Good Governance - Effective use of IT


Written evidence submitted by The Institute of Creative Technologies, De Montfort University, Leicester (IT 10)

Authors: Dave Everitt , Andrew Hugill , Sue Thomas



This paper addresses most of the questions in the PDF document ‘Good Governance: the effective use of IT: Issues and Questions Paper’, and can be summarised as follows:

1. Commit to Open Government

2. Connect elements of strategic thinking

3. Build trust

4. Combat ignorance

5. Design better

6. Centralise the 'what' but not the 'how'

7. Combine open source with commercial solutions

8. Save time and money through co-operation

9. Learn from the enthusiastic and the agile

10. Amplify the individual


1. Commit to Open Government


1.1 Comment


Open Government provides a far more cost-effective model for the governance and effective use of IT. By drawing on the ‘wisdom of crowds’ and engaging both ordinary citizens and commercial interests in an inclusive way, government can gain much from external sources.


1.2 Evidence


The principles of Open Government and its effect on technology are set out in the paper published in May 2010 by the Centre for Technology Policy Research (CTPR), with which the Institute Of Creative Technologies (IOCT) at De Montfort University has an affiliation.
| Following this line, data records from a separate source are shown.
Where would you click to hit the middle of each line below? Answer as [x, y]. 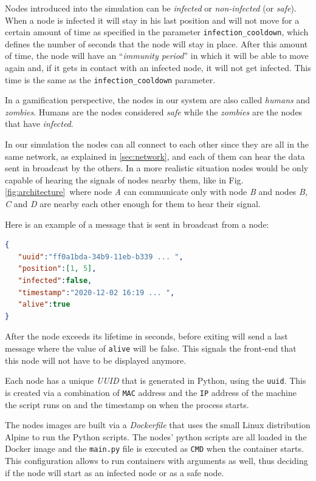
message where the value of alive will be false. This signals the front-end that [151, 348]
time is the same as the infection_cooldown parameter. [110, 79]
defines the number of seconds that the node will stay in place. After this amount [156, 43]
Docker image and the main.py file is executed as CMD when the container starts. [154, 449]
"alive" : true [44, 305]
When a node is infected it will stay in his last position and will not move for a [152, 20]
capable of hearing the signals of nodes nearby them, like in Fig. [124, 179]
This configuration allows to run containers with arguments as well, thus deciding [156, 460]
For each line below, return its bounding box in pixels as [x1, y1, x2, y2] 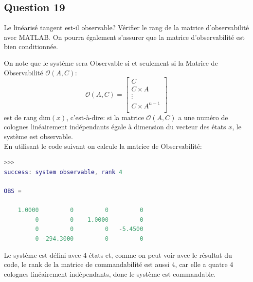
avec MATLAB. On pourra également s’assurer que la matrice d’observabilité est [4, 32, 245, 42]
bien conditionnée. [4, 41, 58, 52]
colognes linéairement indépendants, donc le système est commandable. [4, 268, 216, 279]
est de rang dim [4, 112, 51, 122]
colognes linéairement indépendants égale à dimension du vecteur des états [4, 122, 226, 132]
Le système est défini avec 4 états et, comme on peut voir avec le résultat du [4, 249, 232, 260]
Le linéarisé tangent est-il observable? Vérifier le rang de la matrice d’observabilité [4, 22, 249, 33]
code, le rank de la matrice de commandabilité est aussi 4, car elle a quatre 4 [4, 259, 234, 269]
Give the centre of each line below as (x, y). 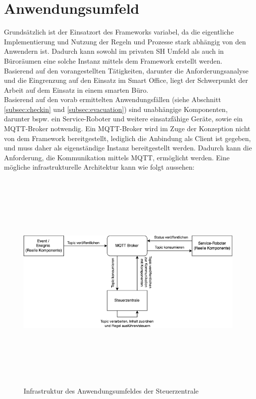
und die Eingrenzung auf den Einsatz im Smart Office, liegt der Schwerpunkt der (126, 80)
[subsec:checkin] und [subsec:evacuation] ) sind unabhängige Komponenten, (116, 109)
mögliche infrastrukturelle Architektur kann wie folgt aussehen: (99, 167)
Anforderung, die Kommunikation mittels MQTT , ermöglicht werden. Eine (117, 157)
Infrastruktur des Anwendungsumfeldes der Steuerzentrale (111, 391)
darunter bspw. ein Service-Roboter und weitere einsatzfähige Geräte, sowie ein (123, 119)
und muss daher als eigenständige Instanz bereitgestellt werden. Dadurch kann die (128, 148)
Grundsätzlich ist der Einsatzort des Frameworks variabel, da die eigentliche (119, 32)
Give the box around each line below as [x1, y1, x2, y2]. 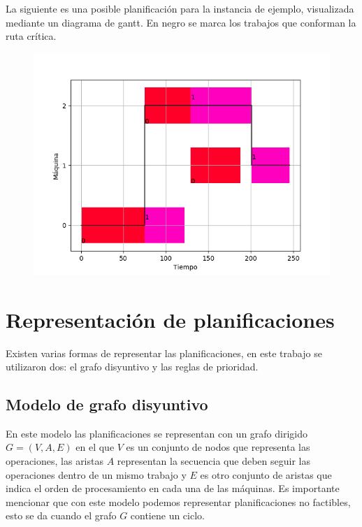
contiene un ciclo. [130, 508, 205, 523]
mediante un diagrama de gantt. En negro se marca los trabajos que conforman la [6, 15, 356, 29]
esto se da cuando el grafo [6, 508, 117, 523]
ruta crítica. [6, 29, 57, 43]
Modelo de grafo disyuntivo [6, 394, 208, 415]
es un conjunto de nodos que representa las [126, 440, 310, 454]
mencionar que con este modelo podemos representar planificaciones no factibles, [6, 494, 351, 509]
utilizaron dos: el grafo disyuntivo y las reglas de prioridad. [6, 359, 259, 374]
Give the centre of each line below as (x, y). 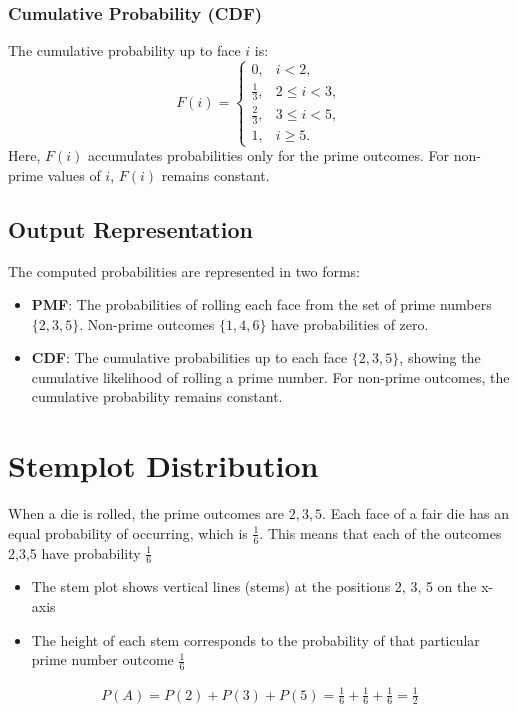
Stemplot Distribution (163, 465)
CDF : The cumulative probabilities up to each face (189, 357)
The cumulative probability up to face (124, 50)
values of (74, 174)
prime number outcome (102, 659)
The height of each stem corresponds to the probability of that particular (255, 639)
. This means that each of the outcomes (380, 532)
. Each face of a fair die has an (416, 513)
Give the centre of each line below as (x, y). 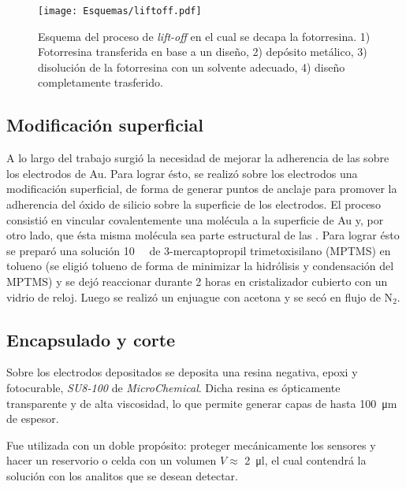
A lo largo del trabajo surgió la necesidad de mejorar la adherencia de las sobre (198, 158)
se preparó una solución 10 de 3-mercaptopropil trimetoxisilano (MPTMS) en (199, 250)
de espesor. (33, 419)
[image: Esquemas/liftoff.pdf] (120, 11)
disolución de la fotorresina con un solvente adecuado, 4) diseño (192, 67)
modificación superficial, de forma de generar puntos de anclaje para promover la (202, 189)
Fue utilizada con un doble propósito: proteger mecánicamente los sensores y (191, 445)
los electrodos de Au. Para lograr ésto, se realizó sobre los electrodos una (182, 173)
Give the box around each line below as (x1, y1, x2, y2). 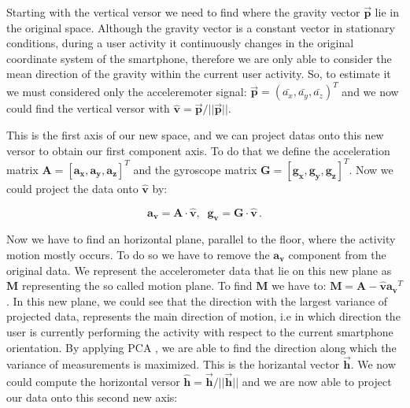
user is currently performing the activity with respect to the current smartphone (6, 323, 393, 339)
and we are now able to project (242, 373, 392, 390)
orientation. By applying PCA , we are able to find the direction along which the (6, 339, 397, 355)
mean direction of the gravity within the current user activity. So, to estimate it (6, 65, 391, 82)
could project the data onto (6, 180, 139, 196)
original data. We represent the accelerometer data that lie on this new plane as (6, 261, 392, 278)
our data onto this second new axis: (6, 388, 178, 405)
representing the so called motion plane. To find (21, 277, 253, 294)
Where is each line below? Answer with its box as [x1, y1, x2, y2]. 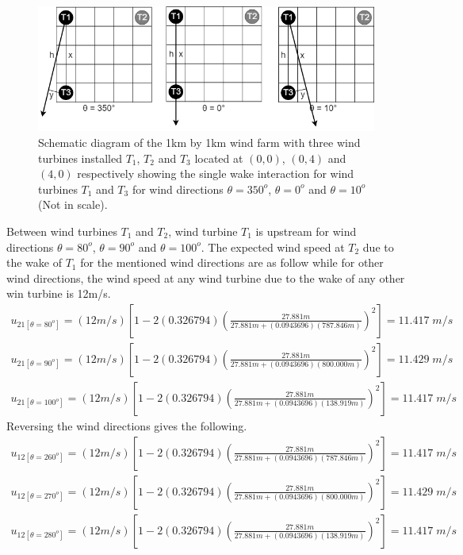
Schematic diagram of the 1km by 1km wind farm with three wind [38, 133, 361, 150]
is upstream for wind [255, 222, 357, 239]
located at [194, 149, 243, 166]
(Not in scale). [38, 196, 108, 213]
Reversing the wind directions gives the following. [6, 417, 247, 434]
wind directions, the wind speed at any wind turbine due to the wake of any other [6, 269, 405, 286]
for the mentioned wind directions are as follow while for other [80, 254, 384, 271]
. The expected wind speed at [201, 238, 345, 255]
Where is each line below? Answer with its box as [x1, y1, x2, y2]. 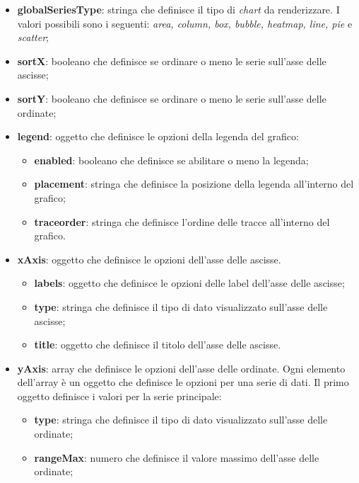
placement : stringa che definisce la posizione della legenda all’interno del [34, 176, 354, 191]
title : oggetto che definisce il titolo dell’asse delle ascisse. [34, 337, 281, 352]
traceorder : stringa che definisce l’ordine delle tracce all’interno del [34, 214, 330, 229]
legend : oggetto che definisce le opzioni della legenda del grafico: [17, 129, 299, 144]
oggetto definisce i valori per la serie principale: [17, 388, 222, 403]
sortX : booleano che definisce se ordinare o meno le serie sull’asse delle [17, 53, 326, 68]
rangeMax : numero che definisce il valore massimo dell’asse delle [34, 450, 319, 465]
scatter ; [17, 30, 49, 45]
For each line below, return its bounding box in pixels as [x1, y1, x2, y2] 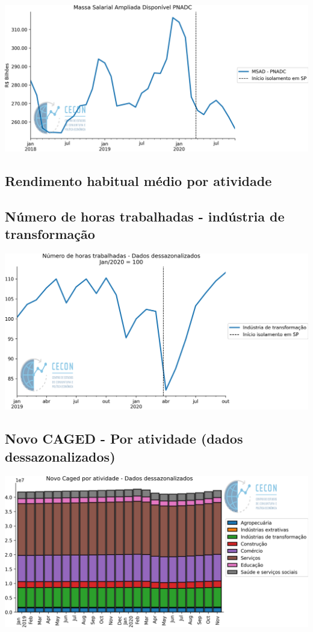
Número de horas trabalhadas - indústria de [5, 206, 285, 225]
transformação [5, 225, 95, 243]
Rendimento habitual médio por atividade [5, 172, 272, 190]
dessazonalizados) [5, 447, 116, 465]
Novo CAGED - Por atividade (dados [5, 429, 243, 448]
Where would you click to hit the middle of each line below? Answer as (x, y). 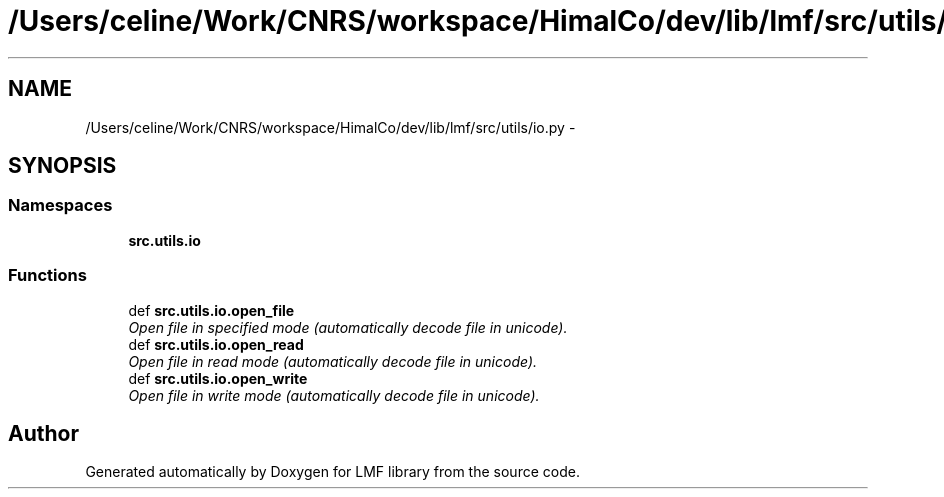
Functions (47, 275)
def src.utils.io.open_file (211, 310)
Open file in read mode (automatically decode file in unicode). (333, 361)
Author (43, 433)
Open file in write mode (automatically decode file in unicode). (334, 395)
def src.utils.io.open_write (218, 378)
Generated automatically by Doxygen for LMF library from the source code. (332, 472)
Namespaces (60, 205)
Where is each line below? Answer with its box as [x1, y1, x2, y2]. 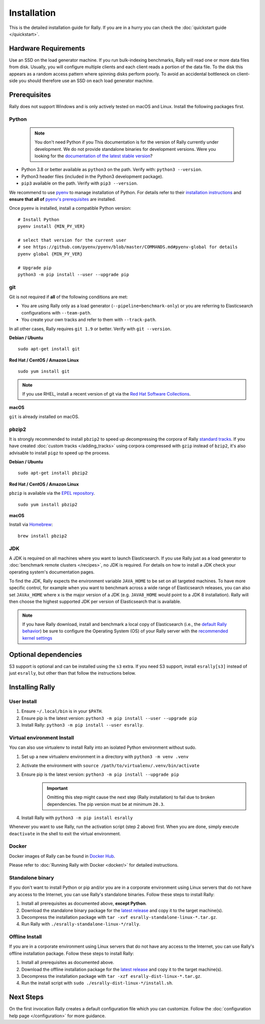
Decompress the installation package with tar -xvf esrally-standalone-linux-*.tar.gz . [21, 914, 217, 920]
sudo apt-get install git [18, 346, 80, 352]
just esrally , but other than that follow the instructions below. [9, 670, 136, 676]
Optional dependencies [9, 650, 82, 658]
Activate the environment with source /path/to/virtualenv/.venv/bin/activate [21, 762, 200, 768]
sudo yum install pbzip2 [18, 502, 78, 507]
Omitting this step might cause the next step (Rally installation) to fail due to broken [47, 794, 215, 800]
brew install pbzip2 [18, 533, 67, 539]
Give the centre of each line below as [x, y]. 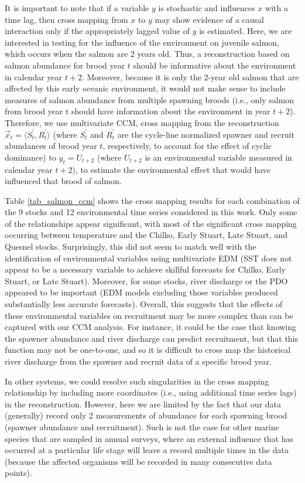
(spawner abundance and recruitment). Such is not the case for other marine [142, 426]
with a [277, 8]
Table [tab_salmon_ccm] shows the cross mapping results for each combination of [152, 200]
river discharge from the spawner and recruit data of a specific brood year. [138, 361]
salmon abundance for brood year [65, 65]
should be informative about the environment [215, 65]
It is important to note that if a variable [77, 8]
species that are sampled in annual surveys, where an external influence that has [149, 438]
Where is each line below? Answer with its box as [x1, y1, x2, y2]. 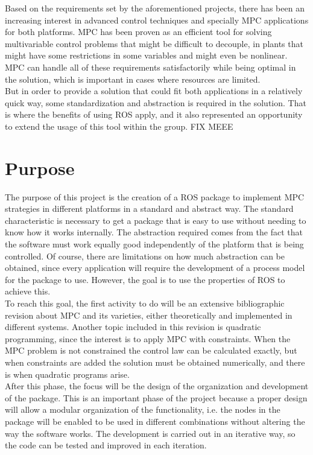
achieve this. [5, 285, 51, 297]
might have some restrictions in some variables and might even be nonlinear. [5, 49, 288, 62]
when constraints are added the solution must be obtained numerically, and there [5, 355, 305, 368]
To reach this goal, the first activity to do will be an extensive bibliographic [5, 297, 285, 309]
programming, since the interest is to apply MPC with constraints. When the [5, 332, 291, 345]
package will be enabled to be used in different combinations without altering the [5, 415, 305, 427]
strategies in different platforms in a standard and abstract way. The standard [5, 202, 294, 215]
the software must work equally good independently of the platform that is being [5, 238, 304, 250]
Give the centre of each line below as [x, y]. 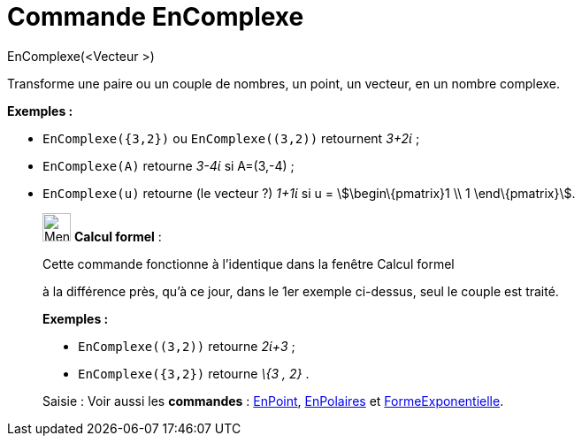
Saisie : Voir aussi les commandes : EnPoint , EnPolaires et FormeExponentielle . [273, 401]
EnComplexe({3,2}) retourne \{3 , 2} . [194, 373]
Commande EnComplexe [156, 17]
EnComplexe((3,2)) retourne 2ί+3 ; [187, 346]
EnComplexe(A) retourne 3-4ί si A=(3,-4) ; [168, 165]
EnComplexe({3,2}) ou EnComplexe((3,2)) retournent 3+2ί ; [231, 138]
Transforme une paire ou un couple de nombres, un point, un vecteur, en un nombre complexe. [284, 83]
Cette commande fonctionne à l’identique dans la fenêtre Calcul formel [249, 264]

This envisages a move beyond the "transformational government" programme , which aimed to impose command and control through large centralised databases, towards principles of transparency, openness, and cooperation in which the individual citizen has far more engagement with and control over data and personal information.


1.3 Recommendation


Open up access to social media and networking tools for civil servants and empower them to engage effectively with citizens through these media.

2. Connect elements of strategic thinking

2.1 Comment

The lack of a complete strategic vision for the creative industries is hampering the UK’s international competitiveness. Their contribution to UK plc is imperfectly understood and not fully recognised . Any vision needs to be completely connected with other strategic elements, and not piecemeal as is often currently the case.

2.2 Evidence

There are many examples. The video games industry, for instance, has recently experienced an intermittent and inconclusive debate about tax breaks. The music industry continues to struggle with difficult questions about piracy. The host of SMEs and micros across the nation involved in creative work lack the collective ‘punch’ to rise above cottage-industry levels, and often fall below tax thresholds.

2.3 Recommendation

Develop a holistic strategy for digital creative industries in the UK.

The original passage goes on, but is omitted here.